- Exercise prompt
Please retype the data below line for line and leave out every picture.

:: Records for this task ::

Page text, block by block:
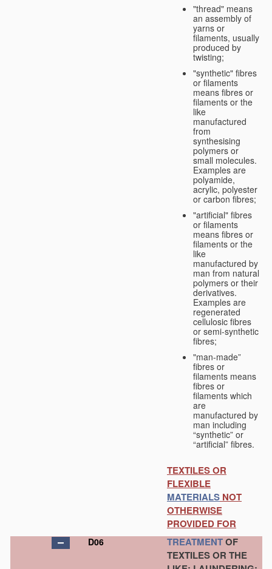
"thread" means
an assembly of
yarns or
filaments, usually
produced by
twisting;
"synthetic" fibres
or filaments
means fibres or
filaments or the
like
manufactured
from
synthesising
polymers or
small molecules.
Examples are
polyamide,
acrylic, polyester
or carbon fibres;
"artificial" fibres
or filaments
means fibres or
filaments or the
like
manufactured by
man from natural
polymers or their
derivatives.
Examples are
regenerated
cellulosic fibres
or semi-synthetic
fibres;
"man-made”
fibres or
filaments means
fibres or
filaments which
are
manufactured by
man including
“synthetic” or
“artificial” fibres.
TEXTILES OR
FLEXIBLE
MATERIALS NOT
OTHERWISE
PROVIDED FOR
D06 TREATMENTOF
TEXTILES OR THE
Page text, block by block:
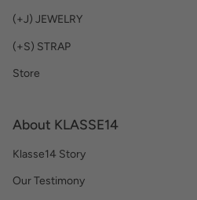
(+J) JEWELRY
(+S) STRAP
Store
About KLASSE14
Klasse14 Story
Our Testimony
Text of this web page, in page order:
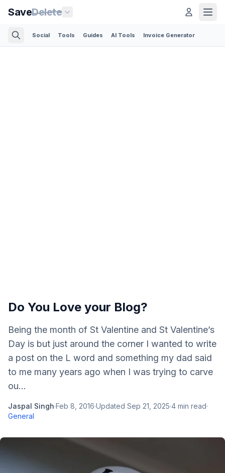
SaveDelete
Social Tools Guides AI Tools Invoice Generator
Do You Love your Blog?
Being the month of St Valentine and St Valentine’s
Day is but just around the corner I wanted to write
a post on the L word and something my dad said
to me many years ago when I was trying to carve
ou...
Jaspal Singh·Feb 8, 2016·Updated Sep 21, 2025·4 min read·
General
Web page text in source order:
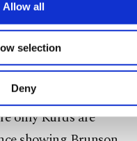
personal as well
on the Settings button
.
Allow all
selection
Deny
he said.
with
that targeted
the "Kurdish
only Kurds are
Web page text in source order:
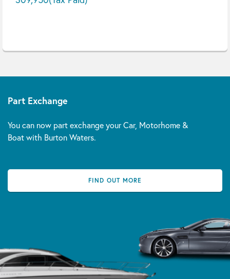
Part Exchange
You can now part exchange your Car, Motorhome &
Boat with Burton Waters.
FIND OUT MORE
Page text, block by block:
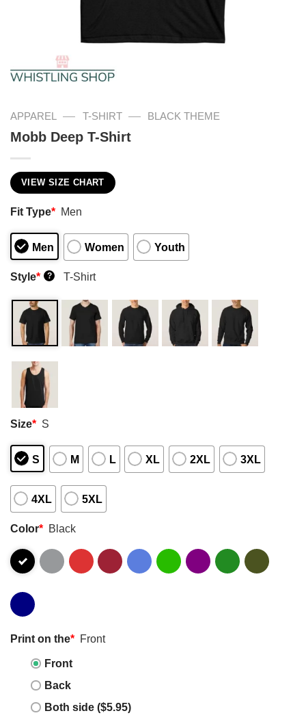
APPAREL — T-SHIRT — BLACK THEME
Mobb Deep T-Shirt
VIEW SIZE CHART
Fit Type* Men
Men Women Youth
Style* ? T-Shirt
Size* S
S M L XL 2XL 3XL
4XL 5XL
Color* Black
Print on the* Front
Front
Back
Both side ($5.95)
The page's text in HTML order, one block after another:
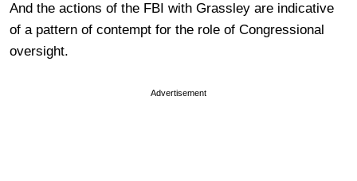
And the actions of the FBI with Grassley are indicative
of a pattern of contempt for the role of Congressional
oversight.
Advertisement
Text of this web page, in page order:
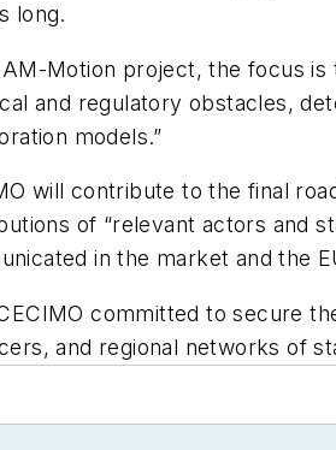
long.
Motion project, the focus is
and regulatory obstacles,
models.”
will contribute to the final
of “relevant actors and
in the market and the
committed to secure
and regional networks of

:::

- Response to the task
Page text, block by block:
"thread" means
an assembly of
yarns or
filaments, usually
produced by
twisting;
"synthetic" fibres
or filaments
means fibres or
filaments or the
like
manufactured
from
synthesising
polymers or
small molecules.
Examples are
polyamide,
acrylic, polyester
or carbon fibres;
"artificial" fibres
or filaments
means fibres or
filaments or the
like
manufactured by
man from natural
polymers or their
derivatives.
Examples are
regenerated
cellulosic fibres
or semi-synthetic
fibres;
"man-made”
fibres or
filaments means
fibres or
filaments which
are
manufactured by
man including
“synthetic” or
“artificial” fibres.
TEXTILES OR
FLEXIBLE
MATERIALS NOT
OTHERWISE
PROVIDED FOR
D06 TREATMENTOF
TEXTILES OR THE
Page text, block by block:
(+J) JEWELRY
(+S) STRAP
Store
About KLASSE14
Klasse14 Story
Our Testimony
Text of this web page, in page order:
SaveDelete
Social Tools Guides AI Tools Invoice Generator
Do You Love your Blog?
Being the month of St Valentine and St Valentine’s
Day is but just around the corner I wanted to write
a post on the L word and something my dad said
to me many years ago when I was trying to carve
ou...
Jaspal Singh·Feb 8, 2016·Updated Sep 21, 2025·4 min read·
General
Web page text in source order:
personal as well
on the Settings button
.
Allow all
selection
Deny
he said.
with
that targeted
the "Kurdish
only Kurds are
Web page text in source order:
Part Exchange
You can now part exchange your Car, Motorhome &
Boat with Burton Waters.
FIND OUT MORE
Page text, block by block:
APPAREL — T-SHIRT — BLACK THEME
Mobb Deep T-Shirt
VIEW SIZE CHART
Fit Type* Men
Men Women Youth
Style* ? T-Shirt
Size* S
S M L XL 2XL 3XL
4XL 5XL
Color* Black
Print on the* Front
Front
Back
Both side ($5.95)
The page's text in HTML order, one block after another:
And the actions of the FBI with Grassley are indicative
of a pattern of contempt for the role of Congressional
oversight.
Advertisement
Text of this web page, in page order:
long.
Motion project, the focus is
and regulatory obstacles,
models.”
will contribute to the final
of “relevant actors and
in the market and the
committed to secure
and regional networks of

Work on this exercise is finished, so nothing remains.